See, he’s leaving them now. They’re drunk, of course. Dan never gets drunk in public. He drinks a lot, but he knows his limit. He never gets too high or too stoned outside of his room. It’s only alone that he falls prey to drugs. Folks says that’s how they’ll find him, dead on his beanbag-sofa, needles littering the floor, white powder dusting his leather jacket – and only question is when.
His friends haven’t even noticed he’s gone. But can you see him? Look there, where that fire escape nearly touches the street. See him, against the black brick of the warehouse? See, where the graffiti’s interrupted – I love Hit r, it says. See the smoke, yellow in the streetlight?
Dan smokes to calm himself. He smokes because he hates the gritty feel of ash in his lungs. He smokes because he’s only seventeen.
“Yo, Danny, wuzzup? Where ya off, I can’t see fuck in this dark!”
“Right here, dumbass. Wuzza matta with ya? Ya get lonely? Ya lookin’ fer ya mommy?”

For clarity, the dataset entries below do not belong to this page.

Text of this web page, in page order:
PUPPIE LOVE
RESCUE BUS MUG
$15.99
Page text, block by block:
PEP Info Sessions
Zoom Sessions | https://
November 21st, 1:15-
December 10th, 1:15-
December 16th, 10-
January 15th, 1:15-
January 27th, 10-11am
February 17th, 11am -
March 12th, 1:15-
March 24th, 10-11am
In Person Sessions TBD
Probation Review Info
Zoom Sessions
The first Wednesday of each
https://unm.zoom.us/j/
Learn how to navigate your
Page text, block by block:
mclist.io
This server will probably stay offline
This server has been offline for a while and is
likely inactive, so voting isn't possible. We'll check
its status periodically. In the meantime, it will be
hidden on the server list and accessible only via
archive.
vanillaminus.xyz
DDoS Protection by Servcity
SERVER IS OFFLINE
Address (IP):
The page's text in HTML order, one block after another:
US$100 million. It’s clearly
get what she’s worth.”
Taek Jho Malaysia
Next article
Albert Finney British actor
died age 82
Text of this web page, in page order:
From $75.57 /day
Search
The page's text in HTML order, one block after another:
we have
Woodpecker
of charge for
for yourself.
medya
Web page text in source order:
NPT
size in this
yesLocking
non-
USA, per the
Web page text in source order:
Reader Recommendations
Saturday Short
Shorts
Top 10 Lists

The friends are getting up, and moving toward Dan. Why’s he called them over, you ask. I don’t know. He’s got no soft spot for any of them. All his soft spots callused up long ago.
No, these aren’t the friends he hangs with every day. Just about every gang in town wants to be Dan’s homies. He can work the economics.

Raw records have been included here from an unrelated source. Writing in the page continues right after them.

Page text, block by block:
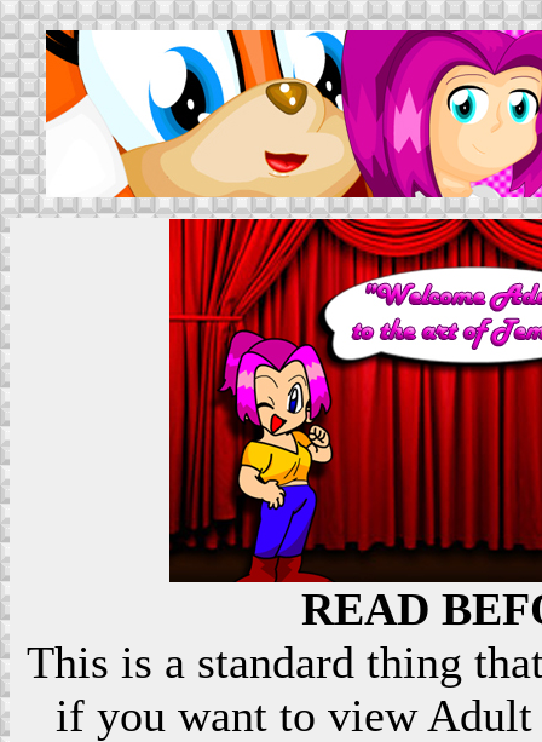
READ
This is a standard thing
if you want to view Adult
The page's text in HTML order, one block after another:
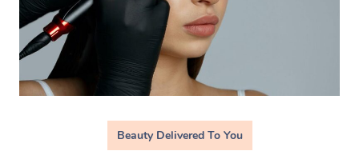
Beauty Delivered To You
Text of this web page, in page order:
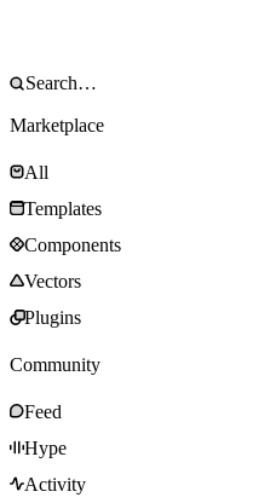
Marketplace
All
Templates
Components
Vectors
Plugins
Community
Feed
Hype
Activity
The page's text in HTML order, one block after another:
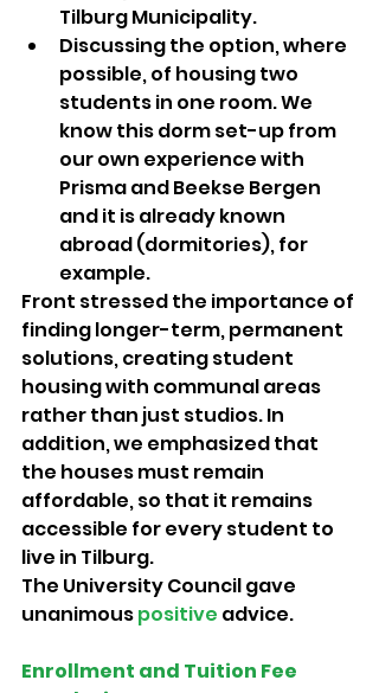
Tilburg Municipality.
Discussing the option, where
possible, of housing two
students in one room. We
know this dorm set-up from
our own experience with
Prisma and Beekse Bergen
and it is already known
abroad (dormitories), for
example.
Front stressed the importance of
finding longer-term, permanent
solutions, creating student
housing with communal areas
rather than just studios. In
addition, we emphasized that
the houses must remain
affordable, so that it remains
accessible for every student to
live in Tilburg.
The University Council gave
unanimous positive advice.
Enrollment and Tuition Fee
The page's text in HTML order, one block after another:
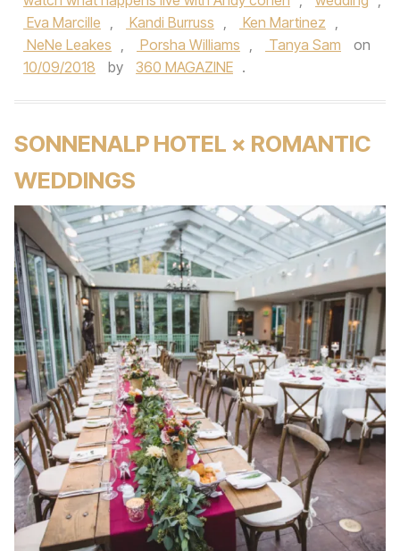
Eva Marcille , Kandi Burruss , Ken Martinez ,
NeNe Leakes , Porsha Williams , Tanya Sam
on
10/09/2018
by 360 MAGAZINE .
SONNENALP HOTEL × ROMANTIC
WEDDINGS
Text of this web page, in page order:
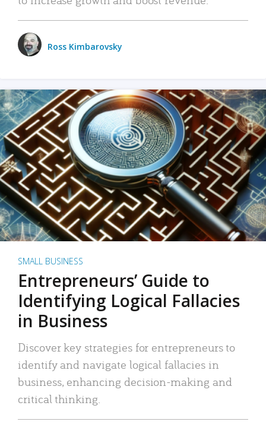
Ross Kimbarovsky
SMALL BUSINESS
Entrepreneurs’ Guide to
Identifying Logical Fallacies
in Business
Discover key strategies for entrepreneurs to
identify and navigate logical fallacies in
business, enhancing decision-making and
critical thinking.

Dan isn’t dumb. I know you’re thinking he is. I know, maybe I haven’t portrayed him in best light. That’s not my fault. Dan wants people to see him like you do. He doesn’t want you to ask beyond the gruff speech and the violent flare. I think he’s ashamed of what you might find.

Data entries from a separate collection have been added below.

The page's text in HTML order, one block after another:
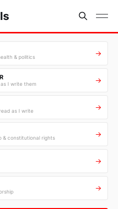
& politics →
I write them →
as I write →
& constitutional rights →
→
→
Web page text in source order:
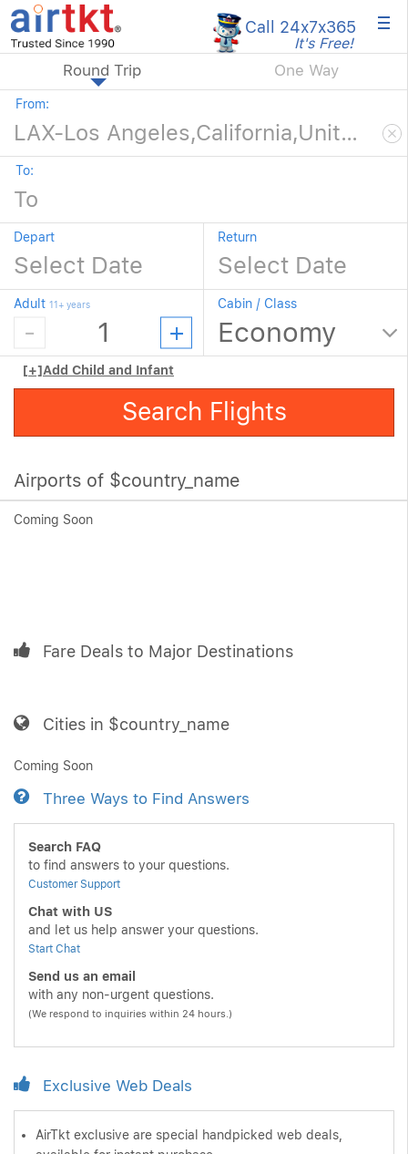
Call 24x7x365
It's Free! ×
Round Trip One Way
From:
To:
Depart Return
Adult 11+ years Cabin / Class
[+]Add Child and Infant
Search Flights
Airports of $country_name
Coming Soon
Fare Deals to Major Destinations
Cities in $country_name
Coming Soon
Three Ways to Find Answers
Search FAQ
to find answers to your questions.
Customer Support
Chat with US
and let us help answer your questions.
Start Chat
Send us an email
with any non-urgent questions.
(We respond to inquiries within 24 hours.)
Exclusive Web Deals
AirTkt exclusive are special handpicked web deals,
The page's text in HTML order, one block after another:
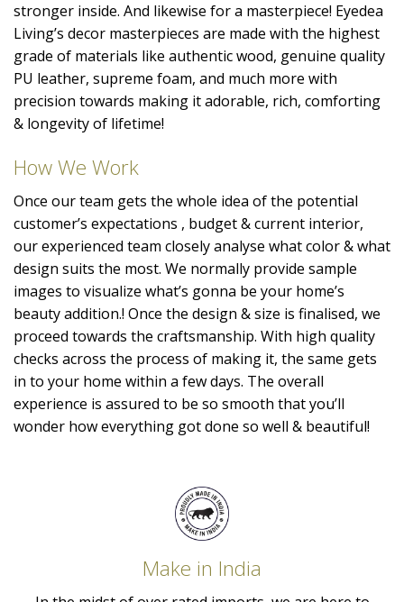
stronger inside. And likewise for a masterpiece! Eyedea
Living’s decor masterpieces are made with the highest
grade of materials like authentic wood, genuine quality
PU leather, supreme foam, and much more with
precision towards making it adorable, rich, comforting
& longevity of lifetime!
How We Work
Once our team gets the whole idea of the potential
customer’s expectations , budget & current interior,
our experienced team closely analyse what color & what
design suits the most. We normally provide sample
images to visualize what’s gonna be your home’s
beauty addition.! Once the design & size is finalised, we
proceed towards the craftsmanship. With high quality
checks across the process of making it, the same gets
in to your home within a few days. The overall
experience is assured to be so smooth that you’ll
wonder how everything got done so well & beautiful!
Make in India
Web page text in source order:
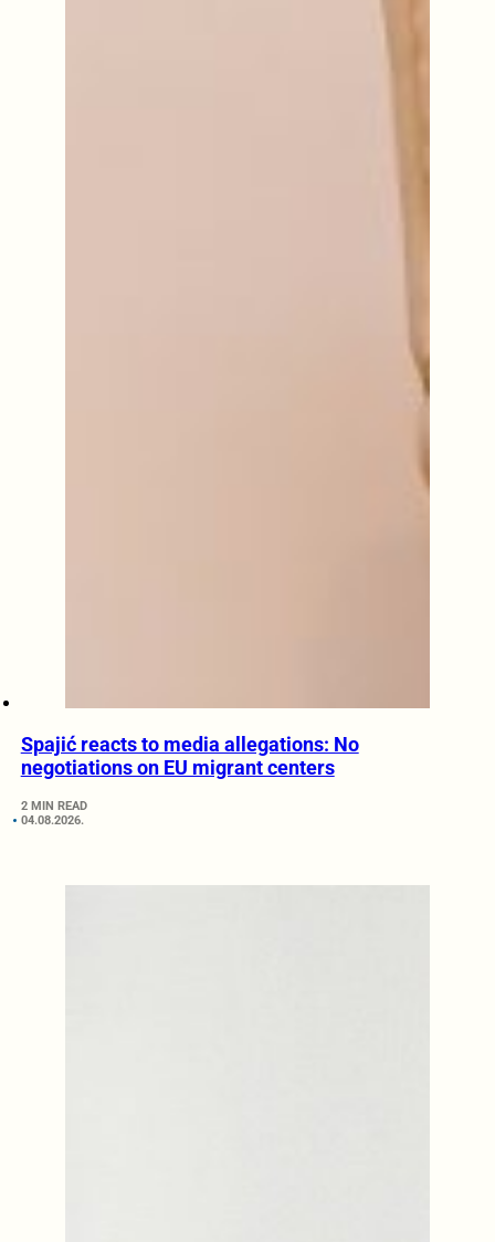
Spajić reacts to media allegations: No
negotiations on EU migrant centers
2 MIN READ
04.08.2026.
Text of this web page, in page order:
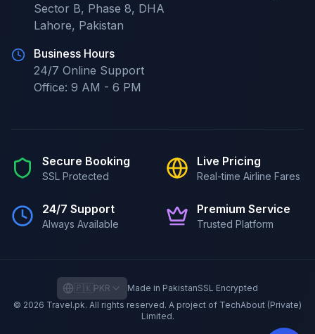
Sector B, Phase 8, DHA
Lahore, Pakistan
Business Hours
24/7 Online Support
Office: 9 AM - 6 PM
Secure Booking
SSL Protected
Live Pricing
Real-time Airline Fares
24/7 Support
Always Available
Premium Service
Trusted Platform
© 2026 Travel.pk. All rights reserved. A project of TechAbout (Private)
Limited.
🇵🇰PKR Made in PakistanSSL Encrypted
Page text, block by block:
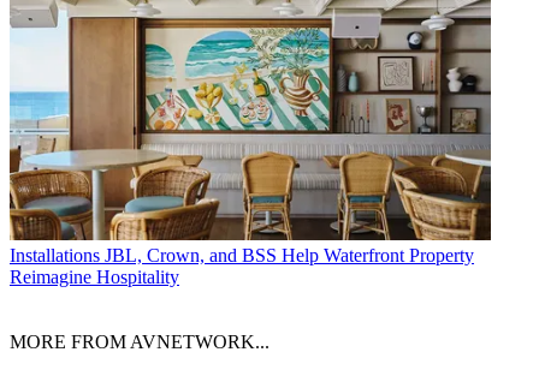
Installations JBL, Crown, and BSS Help Waterfront Property
Reimagine Hospitality
MORE FROM AVNETWORK...
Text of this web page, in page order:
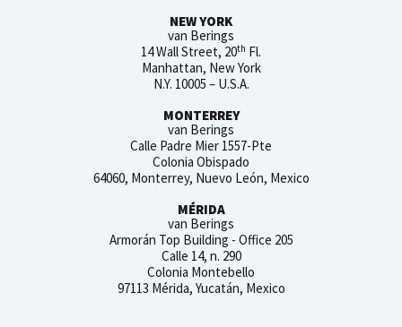
NEW YORK
van Berings
14 Wall Street, 20th Fl.
Manhattan, New York
N.Y. 10005 – U.S.A.
MONTERREY
van Berings
Calle Padre Mier 1557-Pte
Colonia Obispado
64060, Monterrey, Nuevo León, Mexico
MÉRIDA
van Berings
Armorán Top Building - Office 205
Calle 14, n. 290
Colonia Montebello
97113 Mérida, Yucatán, Mexico

He was first in his class, up to the beginning of fifth grade. It was when his Dad died that Dan started hating the sistum. At least, that’s my theory. He’d never admit to it.
But look, here he goes. He’s left the friends again. He has so many followers, and yet I suspect he’s truly lonely, and that’s why he prefers to be by himself.
What’s that? – why, it’s a piece of scrap metal, did I tell you we’re right behind the landfill? Dan used to use bricks, but even that’s too cliché, too much a part of the sistum.
Don’t get me wrong, now. Dan’s not an anarchist. Anarchists are as much a part of the sistum as you or I. Dan is his own being.
Dan’s father died in June of 2002 – but didn’t I already say? She was coming back from something politics – a march in San Francisco. She was driving too fast. She hurtled into a ravine in the foothills just off the 5. She was dead before the car stopped moving, the analyst said. There was no body – the car had exploded and incinerated everything inside, all the pamphlets, the contracts, the bones, the rainbow banners draped across the leather.
Amy grew morose after that. She had never been a pleasant woman. She was never one of those people who could light up a room by walking into it. No, she had instead the remarkable ability to change nothing, to barge in completely unnoticed. She could have walked into a wedding, a marriage, a funeral of a complete stranger, and no one would have minded. But after Shelia died, that all changed. She carried the gloom around with her. It was an incurable plague, and her feet the vector. It destroyed Amy, and it destroyed all of what few friendships she had procured in her long and silent life.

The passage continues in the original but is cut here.